Furthermore on the VFS website they clearly mention that you need to substantiate that your Critical skill is extraordinary. 

the Home Affairs website also makes mention of this.

So in my view i would work on those testimonials and motivation because this where your show that you are extraordinary. In addition i would add copies of the papers you presented at the conference. as proof of publications.

i have added a possible structure for your letter of motivation that you can use.
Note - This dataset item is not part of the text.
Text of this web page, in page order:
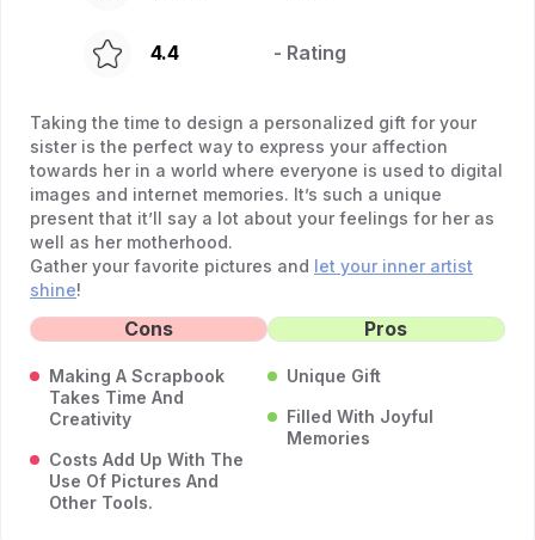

I used to use this in application for exceptional skills work permits and PR before the law changed, the principle is still the same.

DATE

Representative office
Department of Home Affairs
(CITY)

To Whom It May Concern

Motivation for Exceptional Skills and or Exceptional Qualifications (AMEND AS SUITABLE)

I, ...NAME....., born.....DATE......, a ....COUNTRY.....national, confirm that as highly trained and vastly experienced ........PROFESSION....., it is my intention to contribute and invest my internationally recognized research and .............. skills, acquired over many years within ACADEMIA/INDUSTRY/FIELD, into South Africa.

My career as an accomplished ....PROFESSION.... has taken me to ................ AND OR having worked first as ........DESCRIBE........... and most recently ...........DESCRIBE.

I have published .....NUMBER...... refereed articles/research papers AMEND AS APPLICABLE..... in internationally recognised academic journals as well as ...LIST, EG LECTURES .... It is my desire to bring these exceptional skills in research and .....LIST.... into South Africa.

As an experienced .....PROFESSION.... I am serious about transferring knowledge and skills to South African and in this way it would result in development of/contribution in.......DETAIL......

Future plans include..................

My achievements are extensive and I confirm that I have achieved a level of expertise and skills that are truly exceptional in that I have attained the unique standard of excellence by virtue of:

•	.............
•	.............
•	.............


I have no doubt that I will be a significant asset to the field of ........... which is at the forefront of South Africa’s commitment to...........

Yours faithfully

Signature
Name


----------



## serene2014 (Dec 6, 2014)

Thanks a lot Tony, 
This is excellent info. 
I will draft my motivation accordingly. Could you please also post a sample testimonial letter I may use ? I already have a reference letter from my boss , but still wanna make sure it is upto standard 

Many thanks
S


----------



## LegalMan (Dec 26, 2012)

Tony556 said:


> Hi
> 
> Legalman I have to disagree with you. The exceptional skill is still there in terms of the Act. It was removed for temporary residence visas only. the wording of section 27(b) is clear.
> 
> ...


Hi Tony

I think we are picking on words here. Proof beyond the professional body is not needed for Temporary CSW Visas but is definitely advised for PR. Also, one did not necessarily require publications for the old Exceptional Skills Work Permit. We saw this often.


----------